--- What this task involves ---
Every line from the one with "observe inconsistencies in designs." through the final line of the entries below should be returned exactly; leave out all other lines.

--- Records drawn from a dataset ---

= = = = = = =

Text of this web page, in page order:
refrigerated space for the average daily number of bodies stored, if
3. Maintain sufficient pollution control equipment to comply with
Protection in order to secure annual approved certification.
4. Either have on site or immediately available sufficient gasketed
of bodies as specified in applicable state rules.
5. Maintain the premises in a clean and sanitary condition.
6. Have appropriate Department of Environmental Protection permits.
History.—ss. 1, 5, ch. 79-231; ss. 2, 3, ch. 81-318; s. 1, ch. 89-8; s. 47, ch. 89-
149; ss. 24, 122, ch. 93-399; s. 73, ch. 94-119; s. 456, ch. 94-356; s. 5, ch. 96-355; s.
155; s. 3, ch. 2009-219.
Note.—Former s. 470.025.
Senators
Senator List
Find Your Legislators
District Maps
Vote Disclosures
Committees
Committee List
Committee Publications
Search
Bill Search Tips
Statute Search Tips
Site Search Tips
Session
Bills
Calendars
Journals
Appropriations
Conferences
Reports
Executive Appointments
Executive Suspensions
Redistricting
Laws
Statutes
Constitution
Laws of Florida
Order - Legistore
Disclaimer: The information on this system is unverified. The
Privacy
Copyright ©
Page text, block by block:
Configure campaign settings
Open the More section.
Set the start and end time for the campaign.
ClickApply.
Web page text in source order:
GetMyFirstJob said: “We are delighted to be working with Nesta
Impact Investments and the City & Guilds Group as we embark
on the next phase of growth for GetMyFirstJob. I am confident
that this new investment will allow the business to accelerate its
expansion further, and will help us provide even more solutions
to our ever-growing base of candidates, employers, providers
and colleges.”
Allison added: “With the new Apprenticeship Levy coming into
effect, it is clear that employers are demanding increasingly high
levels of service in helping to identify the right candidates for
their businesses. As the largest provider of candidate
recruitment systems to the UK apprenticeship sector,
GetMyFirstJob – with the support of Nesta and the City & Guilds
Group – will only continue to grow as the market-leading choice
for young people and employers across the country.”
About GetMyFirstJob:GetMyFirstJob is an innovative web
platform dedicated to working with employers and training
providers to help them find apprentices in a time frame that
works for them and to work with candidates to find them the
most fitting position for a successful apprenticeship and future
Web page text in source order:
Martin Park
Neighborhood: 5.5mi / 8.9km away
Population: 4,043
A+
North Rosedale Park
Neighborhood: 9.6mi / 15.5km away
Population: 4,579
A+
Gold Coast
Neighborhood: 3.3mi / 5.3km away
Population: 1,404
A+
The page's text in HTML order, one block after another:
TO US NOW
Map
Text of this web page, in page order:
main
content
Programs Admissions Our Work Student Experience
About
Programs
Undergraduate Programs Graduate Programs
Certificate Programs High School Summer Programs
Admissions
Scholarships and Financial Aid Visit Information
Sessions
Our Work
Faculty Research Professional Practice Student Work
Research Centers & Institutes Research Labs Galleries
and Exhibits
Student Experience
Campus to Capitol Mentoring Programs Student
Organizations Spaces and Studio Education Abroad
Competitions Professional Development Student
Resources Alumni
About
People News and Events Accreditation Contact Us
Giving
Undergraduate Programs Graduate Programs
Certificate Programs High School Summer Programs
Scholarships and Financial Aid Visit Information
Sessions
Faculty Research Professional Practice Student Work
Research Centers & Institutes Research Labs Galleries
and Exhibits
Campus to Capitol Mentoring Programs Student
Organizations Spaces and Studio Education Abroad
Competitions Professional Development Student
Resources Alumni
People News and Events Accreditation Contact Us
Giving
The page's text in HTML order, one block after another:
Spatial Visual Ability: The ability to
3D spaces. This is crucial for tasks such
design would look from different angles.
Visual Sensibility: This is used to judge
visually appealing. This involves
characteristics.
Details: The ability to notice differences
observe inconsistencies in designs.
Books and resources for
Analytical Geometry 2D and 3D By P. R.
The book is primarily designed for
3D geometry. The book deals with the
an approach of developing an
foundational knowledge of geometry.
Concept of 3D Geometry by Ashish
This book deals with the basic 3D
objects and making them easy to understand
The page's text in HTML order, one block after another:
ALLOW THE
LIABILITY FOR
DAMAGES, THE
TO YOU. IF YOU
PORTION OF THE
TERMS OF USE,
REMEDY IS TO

= = = = = = =

--- Exercise solution ---
observe inconsistencies in designs.
Books and resources for
Analytical Geometry 2D and 3D By P. R.
The book is primarily designed for
3D geometry. The book deals with the
an approach of developing an
foundational knowledge of geometry.
Concept of 3D Geometry by Ashish
This book deals with the basic 3D
objects and making them easy to understand
The page's text in HTML order, one block after another:
ALLOW THE
LIABILITY FOR
DAMAGES, THE
TO YOU. IF YOU
PORTION OF THE
TERMS OF USE,
REMEDY IS TO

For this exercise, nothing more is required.